A Systematic Comparison of Syllogistic Reasoning in Humans and Language Models

Read original: arXiv:2311.00445 - Published 4/12/2024 by Tiwalayo Eisape, MH Tessler, Ishita Dasgupta, Fei Sha, Sjoerd van Steenkiste, Tal Linzen

💬

Overview

Examines how language models trained on human-generated text can replicate human biases in logical reasoning
Focuses on the case of syllogisms - inferences from two simple premises
Finds larger language models are more logical than smaller models, and more logical than humans
Shows models can still make systematic errors that mirror human reasoning biases

Plain English Explanation

The paper explores how language models, which are AI systems trained on human-written text, can reproduce the flaws and biases of human logical reasoning. The researchers focus on a specific type of logical inference called syllogisms, where you draw a conclusion from two simple statements.

The key finding is that larger language models tend to be better at logical reasoning than smaller models, and even better than humans. However, even the most advanced models still make certain systematic errors that match common mistakes people make. For example, the models can be influenced by the order of the variables in the syllogism, even though that order shouldn't matter logically. They also sometimes reach confident but incorrect conclusions, similar to human syllogistic fallacies.

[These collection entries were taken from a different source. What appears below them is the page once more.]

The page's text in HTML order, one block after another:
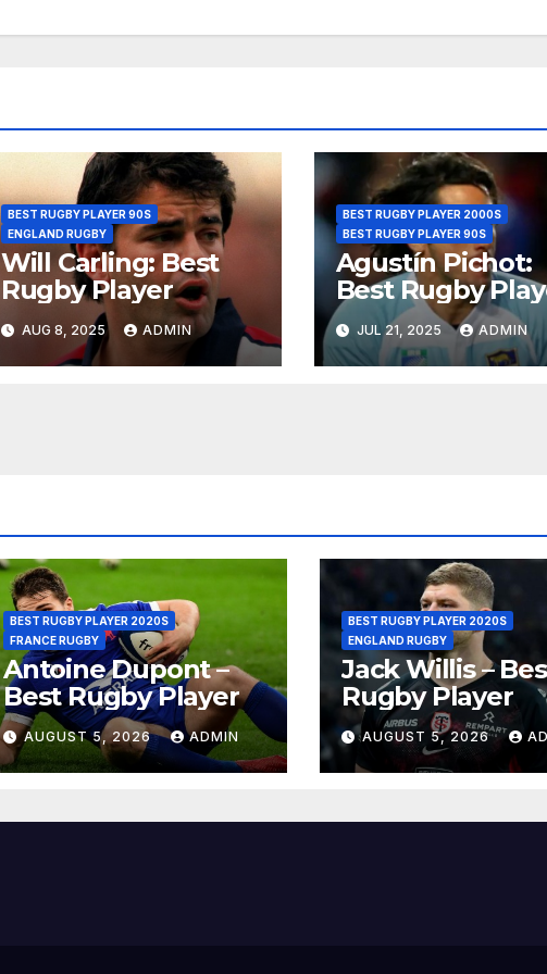
BEST RUGBY PLAYER 90S
ENGLAND RUGBY
Will Carling: Best
Rugby Player
AUG 8, 2025 ADMIN
BEST RUGBY PLAYER 2000S
BEST RUGBY PLAYER 90S
Agustín Pichot:
Best Rugby
JUL 21, 2025 ADMIN
BEST RUGBY PLAYER 2020S
FRANCE RUGBY
Antoine Dupont –
Best Rugby Player
AUGUST 5, 2026 ADMIN
BEST RUGBY PLAYER 2020S
ENGLAND RUGBY
Jack Willis –
Rugby Player
AUGUST 5, 2026
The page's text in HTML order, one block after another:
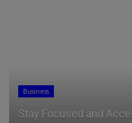
Entertainment
“I’m A Secular
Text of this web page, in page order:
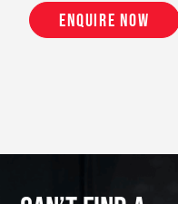
Enquire now
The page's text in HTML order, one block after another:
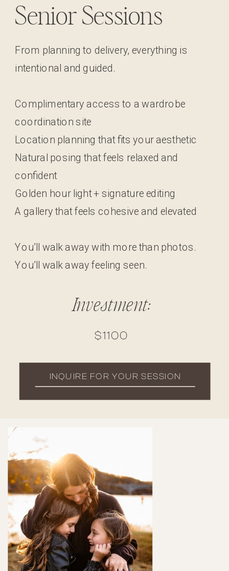
INQUIRE FOR YOUR SESSION
$1100
Investment:
From planning to delivery, everything is
intentional and guided.
Complimentary access to a wardrobe
coordination site
Location planning that fits your aesthetic
Natural posing that feels relaxed and
confident
Golden hour light + signature editing
A gallery that feels cohesive and elevated
You’ll walk away with more than photos.
You’ll walk away feeling seen.
Senior Sessions

Overall, the results show that while language models can surpass human-level logical reasoning in many cases, they still have some of the same biases and flaws as the human-written text they were trained on. This highlights the importance of carefully evaluating the reasoning capabilities of these powerful language models, and finding ways to help them overcome human-like reasoning mistakes.

Technical Explanation

The paper investigates whether large language models, which are trained on vast amounts of human-generated text, are able to overcome the biases and mistakes that humans commonly make in logical reasoning. Focusing on the case of syllogisms - simple logical inferences from two premises - the researchers tested a range of language models from the PaLM2 family, ranging from smaller to larger model sizes.

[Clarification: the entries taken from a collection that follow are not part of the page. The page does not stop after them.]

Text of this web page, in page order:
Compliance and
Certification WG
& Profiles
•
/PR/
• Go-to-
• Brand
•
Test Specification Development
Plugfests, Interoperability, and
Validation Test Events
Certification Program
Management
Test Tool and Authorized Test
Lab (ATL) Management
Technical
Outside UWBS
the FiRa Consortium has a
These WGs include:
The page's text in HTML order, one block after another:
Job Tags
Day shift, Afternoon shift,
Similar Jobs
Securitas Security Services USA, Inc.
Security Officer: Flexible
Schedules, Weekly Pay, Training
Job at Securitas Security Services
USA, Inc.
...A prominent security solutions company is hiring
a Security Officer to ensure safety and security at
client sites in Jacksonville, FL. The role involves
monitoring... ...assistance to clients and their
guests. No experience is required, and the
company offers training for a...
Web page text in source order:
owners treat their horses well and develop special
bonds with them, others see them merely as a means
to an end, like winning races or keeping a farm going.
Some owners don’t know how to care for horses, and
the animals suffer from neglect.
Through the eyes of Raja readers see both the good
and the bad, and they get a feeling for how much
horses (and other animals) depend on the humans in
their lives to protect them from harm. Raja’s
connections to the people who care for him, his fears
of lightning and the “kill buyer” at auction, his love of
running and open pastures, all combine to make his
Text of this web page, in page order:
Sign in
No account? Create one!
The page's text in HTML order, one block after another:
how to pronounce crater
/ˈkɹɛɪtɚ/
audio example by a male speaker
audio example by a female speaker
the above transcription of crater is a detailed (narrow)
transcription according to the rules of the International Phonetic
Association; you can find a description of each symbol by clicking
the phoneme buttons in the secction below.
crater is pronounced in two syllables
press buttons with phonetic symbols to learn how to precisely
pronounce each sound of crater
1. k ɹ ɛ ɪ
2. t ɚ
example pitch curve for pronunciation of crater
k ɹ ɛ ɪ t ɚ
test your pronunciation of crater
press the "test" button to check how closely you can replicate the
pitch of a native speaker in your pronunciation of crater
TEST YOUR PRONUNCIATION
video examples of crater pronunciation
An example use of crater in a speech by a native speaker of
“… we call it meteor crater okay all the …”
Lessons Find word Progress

Their experiments showed that as the language models increased in size, they became progressively more accurate in their syllogistic reasoning, eventually outperforming average human performance. This suggests that the larger models are better able to learn and apply the formal rules of logic, going beyond the flaws present in their training data.

However, the researchers also found that even the largest models still exhibited certain systematic biases and errors in their reasoning. For example, the models were influenced by the superficial order of the variables in the syllogisms, despite this being logically irrelevant. The models also sometimes drew confident but incorrect conclusions, mirroring the syllogistic fallacies that humans are prone to.

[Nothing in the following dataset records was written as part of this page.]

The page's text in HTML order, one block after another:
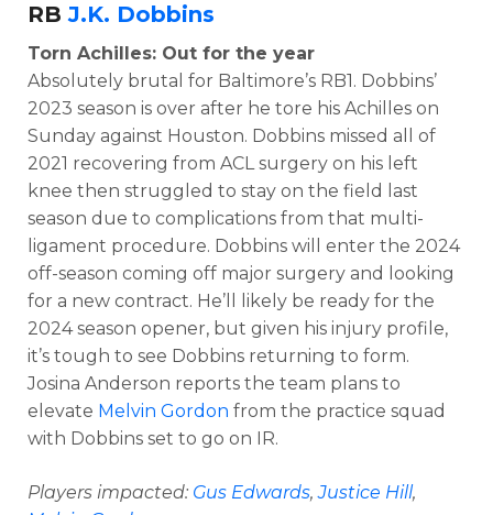
RBJ.K. Dobbins
Torn Achilles: Out for the year
Absolutely brutal for Baltimore’s RB1. Dobbins’
2023 season is over after he tore his Achilles on
Sunday against Houston. Dobbins missed all of
2021 recovering from ACL surgery on his left
knee then struggled to stay on the field last
season due to complications from that multi-
ligament procedure. Dobbins will enter the 2024
off-season coming off major surgery and looking
for a new contract. He’ll likely be ready for the
2024 season opener, but given his injury profile,
it’s tough to see Dobbins returning to form.
Josina Anderson reports the team plans to
elevate Melvin Gordon from the practice squad
with Dobbins set to go on IR.
Players impacted: Gus Edwards,Justice Hill,
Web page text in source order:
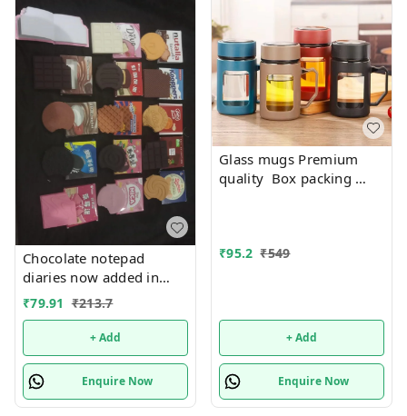
Chocolate notepad
diaries now added in
many new designs
₹79.91 ₹213.7
+ Add
Enquire Now
Glass mugs Premium
quality Box packing
₹95.2 ₹549
+ Add
Enquire Now
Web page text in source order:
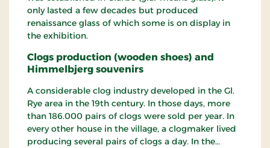
only lasted a few decades but produced
renaissance glass of which some is on display in
the exhibition.
Clogs production (wooden shoes) and
Himmelbjerg souvenirs
A considerable clog industry developed in the Gl.
Rye area in the 19th century. In those days, more
than 186.000 pairs of clogs were sold per year. In
every other house in the village, a clogmaker lived
producing several pairs of clogs a day. In the
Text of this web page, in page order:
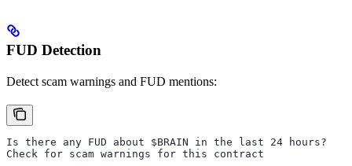
FUD Detection
Detect scam warnings and FUD mentions:
Is there any FUD about $BRAIN in the last 24 hours?
Check for scam warnings for this contract
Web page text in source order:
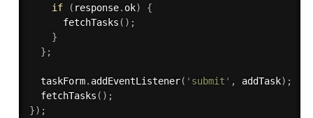
if ( response. ok)
{
fetchTasks ( ) ;
}
} ;
  taskForm
. addEventListener( 'submit' , addTask) ;
fetchTasks ( ) ;
}) ;
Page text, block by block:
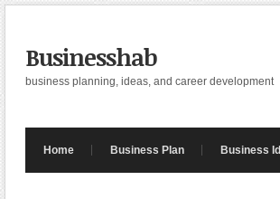
Businesshab
business planning, ideas, and career development
Home Business Plan Business
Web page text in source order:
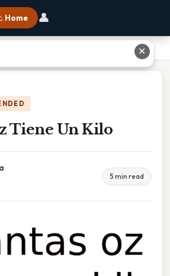
Home 👤
Tiene Un Kilo
5 min read
✕
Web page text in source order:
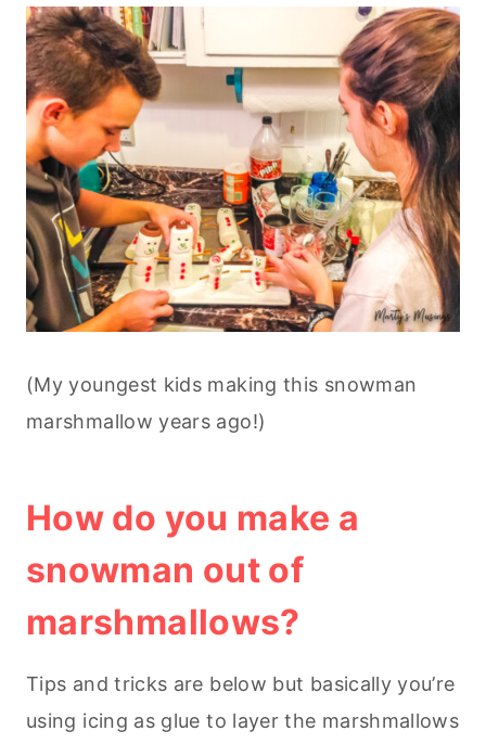
(My youngest kids making this snowman
marshmallow years ago!)
How do you make a
snowman out of
marshmallows?
Tips and tricks are below but basically you’re
using icing as glue to layer the marshmallows
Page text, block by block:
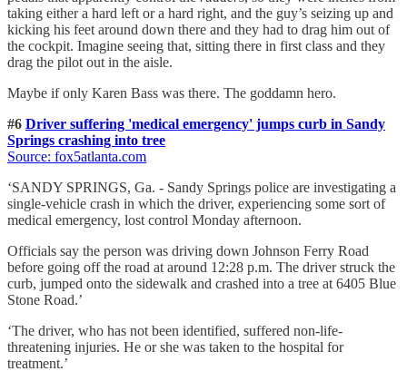
taking either a hard left or a hard right, and the guy’s seizing up and
kicking his feet around down there and they had to drag him out of
the cockpit. Imagine seeing that, sitting there in first class and they
drag the pilot out in the aisle.
Maybe if only Karen Bass was there. The goddamn hero.
#6 Driver suffering 'medical emergency' jumps curb in Sandy
Springs crashing into tree
Source: fox5atlanta.com
‘SANDY SPRINGS, Ga. - Sandy Springs police are investigating a
single-vehicle crash in which the driver, experiencing some sort of
medical emergency, lost control Monday afternoon.
Officials say the person was driving down Johnson Ferry Road
before going off the road at around 12:28 p.m. The driver struck the
curb, jumped onto the sidewalk and crashed into a tree at 6405 Blue
Stone Road.’
‘The driver, who has not been identified, suffered non-life-
threatening injuries. He or she was taken to the hospital for
treatment.’

These findings suggest that while language models can surpass human-level logical reasoning in many cases, they still have room for improvement in terms of fully deductive, inductive and abductive learning. Further research is needed to understand the limitations of these models and find ways to help them reason more accurately and robustly across a range of logical and deformalized reasoning tasks.

Critical Analysis

The paper provides a thoughtful and well-designed investigation into the logical reasoning capabilities of large language models. By focusing on the specific case of syllogistic reasoning, the researchers were able to conduct a nuanced analysis that revealed both the strengths and limitations of these models.

One notable strength of the work is the careful comparison between model performance and human performance. This helps put the language models' abilities into context and highlights the areas where they surpass human-level reasoning. The finding that larger models outperform smaller ones, and even outperform humans, is a significant result.

However, the paper also rightly acknowledges the remaining systematic biases and errors in the models' reasoning. The fact that they can be influenced by superficial features like variable ordering, and that they still exhibit syllogistic fallacies, suggests that there is still work to be done to help these models fully overcome human-like reasoning flaws.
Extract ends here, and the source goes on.